Relevant parameters to adapt:

#### ObjectToPick
    NUMBER_OF_OBJECTS: 1           # (int) Number of objects to pick
    SHUFFLE_OBJECTS: True          # (bool) Shuffle object positions at reset
    OBJ_CORRECT_ORIENTATION: True  # (bool) Ensure objects have correct orientation

#### Simulator Setting
    IS_SIMULATION_REAL_TIME: False   # (bool) Run simulation in real time
    IS_SIMULATION_SHOWED: True       # (bool) Show simulation window
    IS_SIMULATION_RECORD: False      # (bool) Record simulation video
    RECORD_FOLDER : "." # (str) Folder to save recorded videos


In [None]:
import shutil

# Copy the default configuration file to a new editable file
default_config_file = os.getcwd() + "/gym4real/envs/robofeeder/configuration.yaml"
config_file = os.getcwd() + "/examples/robofeeder/notebooks/configuration_editable.yaml"
shutil.copy(default_config_file, config_file)

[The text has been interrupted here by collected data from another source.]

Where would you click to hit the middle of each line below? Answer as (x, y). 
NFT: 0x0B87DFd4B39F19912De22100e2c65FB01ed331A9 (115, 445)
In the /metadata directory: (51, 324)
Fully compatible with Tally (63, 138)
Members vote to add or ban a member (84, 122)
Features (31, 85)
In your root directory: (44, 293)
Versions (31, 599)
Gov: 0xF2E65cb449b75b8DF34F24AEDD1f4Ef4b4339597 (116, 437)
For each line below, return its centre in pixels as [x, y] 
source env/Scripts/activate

### Step 3 : Define Environment Creation Function

This cell defines a helper function `make_env` that creates and returns a new instance of the `robotEnv` environment using the specified configuration file. This function is used to generate multiple environments for parallel training with vectorized environments.


In [3]:
# Function to generate the environment to stack in a vectorEnv
def make_env(config_file):
    def _init():
        env = robotEnv(config_file=config_file)
        return env
    return _init

### Step 4 : Create Vectorized Environment

This cell sets up a vectorized environment using `SubprocVecEnv` to enable parallel simulation of multiple environments. It uses the `make_env` function to create separate instances of the `robotEnv` environment, each with its own process. The number of parallel environments is determined by `num_cpu`. This setup is essential for efficient training of reinforcement learning models.


In [None]:
num_cpu = 2 # Number of processes/Env to use
env = SubprocVecEnv([make_env(config_file) for i in range(1,num_cpu+ 1)]) # Create the vectorEnv (ROS_ID start at 1)

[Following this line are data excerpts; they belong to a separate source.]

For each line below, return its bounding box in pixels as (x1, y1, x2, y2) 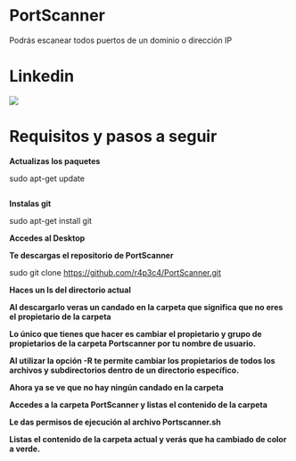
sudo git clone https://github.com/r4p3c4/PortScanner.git (9, 267, 221, 277)
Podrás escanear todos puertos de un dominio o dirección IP (9, 35, 233, 45)
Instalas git (9, 198, 52, 209)
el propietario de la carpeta (9, 311, 111, 322)
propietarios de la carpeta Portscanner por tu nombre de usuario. (9, 338, 257, 349)
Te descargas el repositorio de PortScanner (9, 250, 174, 260)
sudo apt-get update (9, 173, 85, 184)
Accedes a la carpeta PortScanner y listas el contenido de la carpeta (9, 399, 267, 410)

### Step 5 : Define Custom CNN Feature Extractor and Policy

This cell defines a custom convolutional neural network (CNN) feature extractor by subclassing `BaseFeaturesExtractor` from Stable Baselines3. The custom extractor processes image observations for the reinforcement learning agent. It also sets up the policy architecture and optimizer parameters for the PPO agent, specifying the network layers for the policy (`pi`) and value function (`vf`), as well as other relevant hyperparameters.


In [5]:
from gymnasium import spaces
import torch as th
import torch.nn as nn
from stable_baselines3.common.torch_layers import BaseFeaturesExtractor

class CustomCNN(BaseFeaturesExtractor):
    def __init__(self, observation_space: spaces.Box, features_dim: int = 256):
        super().__init__(observation_space, features_dim)

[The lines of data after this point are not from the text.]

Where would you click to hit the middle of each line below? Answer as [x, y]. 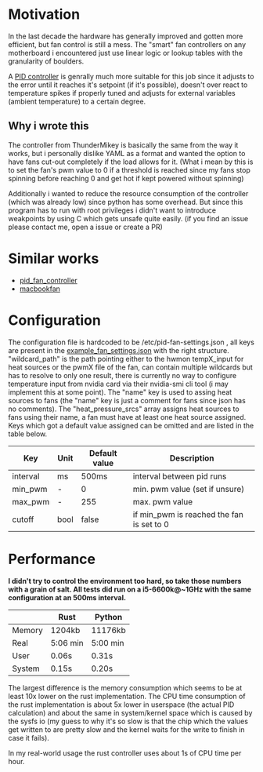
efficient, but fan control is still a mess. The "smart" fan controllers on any [127, 44]
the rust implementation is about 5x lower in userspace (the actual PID [121, 705]
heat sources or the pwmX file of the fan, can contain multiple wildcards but [130, 367]
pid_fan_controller [49, 280]
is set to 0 [151, 524]
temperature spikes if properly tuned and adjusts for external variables [122, 93]
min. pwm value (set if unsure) [189, 489]
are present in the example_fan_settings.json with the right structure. [119, 350]
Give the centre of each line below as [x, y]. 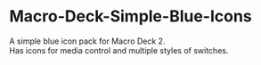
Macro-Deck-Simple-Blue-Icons [130, 16]
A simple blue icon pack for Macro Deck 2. [87, 41]
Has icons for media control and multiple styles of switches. [119, 50]

        n_input_channels = observation_space.shape[0]
        ks = 3

        self.cnn = nn.Sequential(
            nn.Conv2d(n_input_channels, 16, kernel_size=ks, stride=2, padding=1),
            nn.LeakyReLU(),
            nn.Conv2d(16, 32, kernel_size=ks, stride=2, padding=1),
            nn.LeakyReLU(),
            nn.Conv2d(32, 64, kernel_size=ks, stride=2, padding=1),
            nn.LeakyReLU(),
            nn.Conv2d(64, 64, kernel_size=ks, stride=3, padding=1),
            nn.LeakyReLU(),
            nn.Flatten(),
        )

        # Dynamically calculate CNN output size
        with th.no_grad():
            dummy_input = th.zeros(1, *observation_space.shape)
            flat_output = self.cnn(dummy_input)
            cnn_output_dim = flat_output.shape[1]
            #print(f"Raw CNN output dim: {cnn_output_dim}")

        # Final projection to fixed feature dim
        self.linear = nn.Sequential(
            nn.Linear(cnn_output_dim, features_dim),
            nn.ReLU()
        )

        self._features_dim = features_dim

    def forward(self, observations: th.Tensor) -> th.Tensor:
        features = self.cnn(observations)
        return self.linear(features)


pi = [256,256,128]
vf = [256,256,128]

features_dim = 256
optimizer_kwargs= dict (weight_decay=1e-5,)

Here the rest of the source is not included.